In den Wochen nach der Diagnose kniete ich oft im Gebet und flehte den Herrn an. Ich erfuhr, dass Parkinson eine langsam fortschreitende Krankheit ist und dass ich immer mehr die Kontrolle über meine Muskeln verlieren würde. Je mehr ich las, desto mehr bekam ich Angst. Ich verbrachte viele schlaflose Nächte. Aus den ersten Worten, die ich bei der Diagnose hörte, schloss ich, dass es kein Wunder geben würde, das mir diese Krankheit nehmen würde, und dass ich wohl etwas aus dieser Prüfung lernen sollte. Ich fühlte mich so allein und fragte mich, ob der Herr unzufrieden mit mir war und ob er mich noch liebte.
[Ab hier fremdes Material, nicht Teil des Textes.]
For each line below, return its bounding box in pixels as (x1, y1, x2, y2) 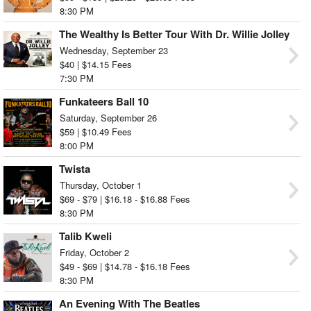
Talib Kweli (59, 228, 112, 244)
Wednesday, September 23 (60, 43, 168, 57)
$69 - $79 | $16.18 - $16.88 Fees (60, 192, 190, 205)
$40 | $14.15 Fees (60, 57, 132, 71)
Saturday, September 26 (60, 110, 157, 124)
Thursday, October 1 (60, 178, 142, 192)
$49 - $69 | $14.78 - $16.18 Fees (60, 259, 190, 273)
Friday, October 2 (60, 245, 129, 259)

Eines Abends machte sich Ron gerade für den gemeinsamen Aktivitätenabend der JD und JM fertig. Da klopfte jemand an der Tür. Wir machten auf und fanden auf der Veranda ein leckeres Essen vor, das jemand heimlich dort abgestellt hatte. Dabei lag auch ein Zettel, auf dem uns mitgeteilt wurde, dass wir in der Woche jeden Abend ein Abendessen erhalten würden. Als ich dieses köstliche Essen zu mir nahm, wurde nicht nur mein Körper genährt, sondern auch mein Geist. Ich erkannte, dass ich nicht allein war und dass der Herr mich liebte. Erneut verspürte ich den wunderbaren Frieden, den er uns verheißen hat. Ich war dankbar für diese lieben, geheimen Engel, die ihren Taufbund ernst nahmen, nämlich „mit den Trauernden zu trauern“ und „diejenigen zu trösten, die des Trostes bedürfen“ (Mosia 18:9). Ich wusste, dass ich mit Hilfe des Dienstes dieser „irdischen Engel“ die Kraft finden würde, jeden Tag zu überstehen.
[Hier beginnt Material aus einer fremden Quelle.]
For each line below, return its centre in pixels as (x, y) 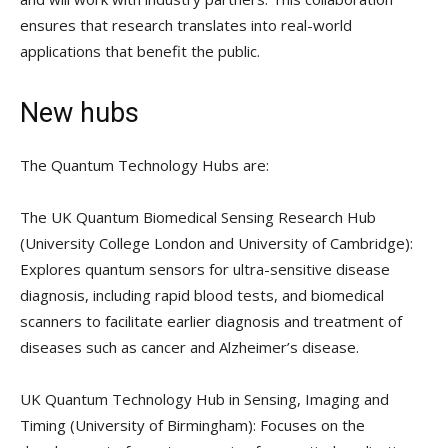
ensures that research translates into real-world (186, 24)
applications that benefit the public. (140, 50)
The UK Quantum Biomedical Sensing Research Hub (198, 216)
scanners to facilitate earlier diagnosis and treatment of (211, 320)
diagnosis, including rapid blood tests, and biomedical (202, 294)
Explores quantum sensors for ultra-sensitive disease (205, 268)
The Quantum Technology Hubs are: (144, 164)
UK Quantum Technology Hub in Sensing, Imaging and (204, 398)
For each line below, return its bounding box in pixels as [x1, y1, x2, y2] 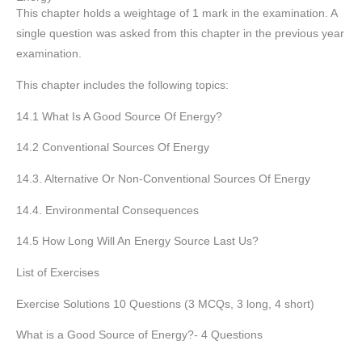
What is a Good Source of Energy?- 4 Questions [16, 329, 263, 342]
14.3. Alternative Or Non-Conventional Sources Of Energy [16, 173, 310, 186]
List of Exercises [16, 267, 99, 280]
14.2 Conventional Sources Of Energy [16, 141, 209, 154]
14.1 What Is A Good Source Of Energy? [16, 110, 222, 123]
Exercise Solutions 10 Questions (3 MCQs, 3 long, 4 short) [16, 297, 314, 310]
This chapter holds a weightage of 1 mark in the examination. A [16, 7, 337, 20]
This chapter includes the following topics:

Seit wir dieses erste Abendessen vorgefunden haben, sind mittlerweise über drei Jahre vergangen. Immer, wenn ein gemeinsamer Aktivitätenabend stattfand, bekamen wir ein leckeres Essen, das jedes Mal heimlich auf unserer Veranda abgestellt wurde. Die Gemeindegrenzen wurden geändert und Mitglieder sind weg- bzw. zugezogen. Aber die Mahlzeiten kommen auch jetzt noch. Oft kam es vor, dass ich an einem Tag besonders viele Schwierigkeiten hatte und vergaß, dass es der „Tag unseres geheimen Engels“ war. Und dann klingelte es und ich fand wieder einen Liebesbeweis vor.
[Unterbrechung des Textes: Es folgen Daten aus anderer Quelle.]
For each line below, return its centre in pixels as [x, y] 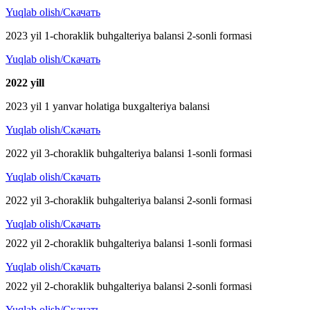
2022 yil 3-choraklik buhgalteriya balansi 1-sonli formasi [129, 154]
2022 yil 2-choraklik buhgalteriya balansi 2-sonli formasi [129, 286]
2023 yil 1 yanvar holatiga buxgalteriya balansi [108, 107]
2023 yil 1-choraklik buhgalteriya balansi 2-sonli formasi [129, 36]
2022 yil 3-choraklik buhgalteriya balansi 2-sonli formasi [129, 201]
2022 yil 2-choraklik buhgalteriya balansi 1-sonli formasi [129, 244]
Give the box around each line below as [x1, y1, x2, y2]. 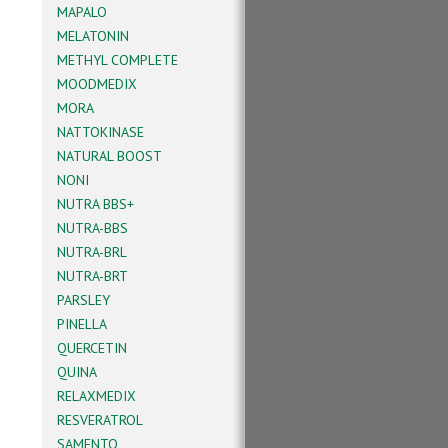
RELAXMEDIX [57, 387, 136, 405]
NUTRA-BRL [57, 243, 127, 261]
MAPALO [57, 3, 107, 21]
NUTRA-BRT [57, 267, 128, 285]
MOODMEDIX [57, 75, 137, 93]
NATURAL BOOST [57, 147, 162, 165]
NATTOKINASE [57, 123, 144, 141]
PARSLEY [57, 291, 110, 309]
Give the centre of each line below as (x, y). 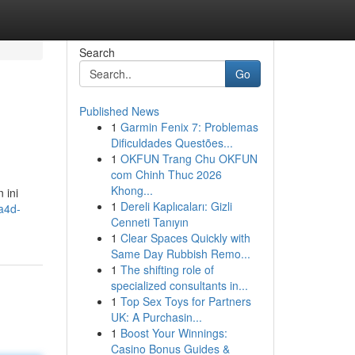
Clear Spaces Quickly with (185, 238)
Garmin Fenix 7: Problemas (189, 127)
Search (97, 52)
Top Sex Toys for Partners (185, 301)
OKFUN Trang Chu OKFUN (189, 158)
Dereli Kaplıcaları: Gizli (176, 206)
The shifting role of (167, 269)
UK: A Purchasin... (156, 317)
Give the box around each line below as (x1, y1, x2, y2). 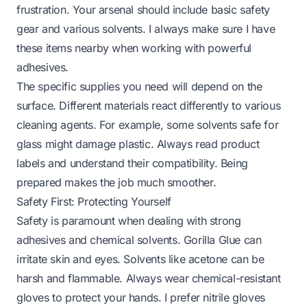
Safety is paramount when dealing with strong (16, 213, 241, 228)
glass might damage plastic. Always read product (16, 136, 260, 151)
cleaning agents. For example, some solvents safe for (16, 117, 279, 132)
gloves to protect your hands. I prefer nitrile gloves (16, 290, 265, 304)
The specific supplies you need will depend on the (16, 79, 262, 93)
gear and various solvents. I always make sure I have (16, 21, 275, 36)
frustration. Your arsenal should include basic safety (16, 2, 270, 16)
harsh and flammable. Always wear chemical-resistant (16, 271, 281, 285)

Meine Krankheit schreitet voran und viele Fragen bleiben unbeantwortet. Aber ich weiß, dass ich nicht allein bin. Ich habe den Frieden gespürt, der dann kommt, wenn man auf den Herrn vertraut und seinen Willen akzeptiert. Ich weiß, dass viele unserer Bedrängnisse, die wir in diesem Leben erleiden, uns zum Guten dienen und uns helfen, unsere Schwächen in Stärken umzuwandeln. Außerdem weiß ich, dass wir unsere Bedrängnisse nicht allein erdulden müssen. Der Herr beantwortet unsere Gebete immer, aber häufig kommen die Antworten durch die, die bereit sind zu dienen und seine „geheimen Engel“ zu sein.

Mary Bartschi gehört zur Gemeinde Continental Ranch im Pfahl Tucson Nord in Arizona.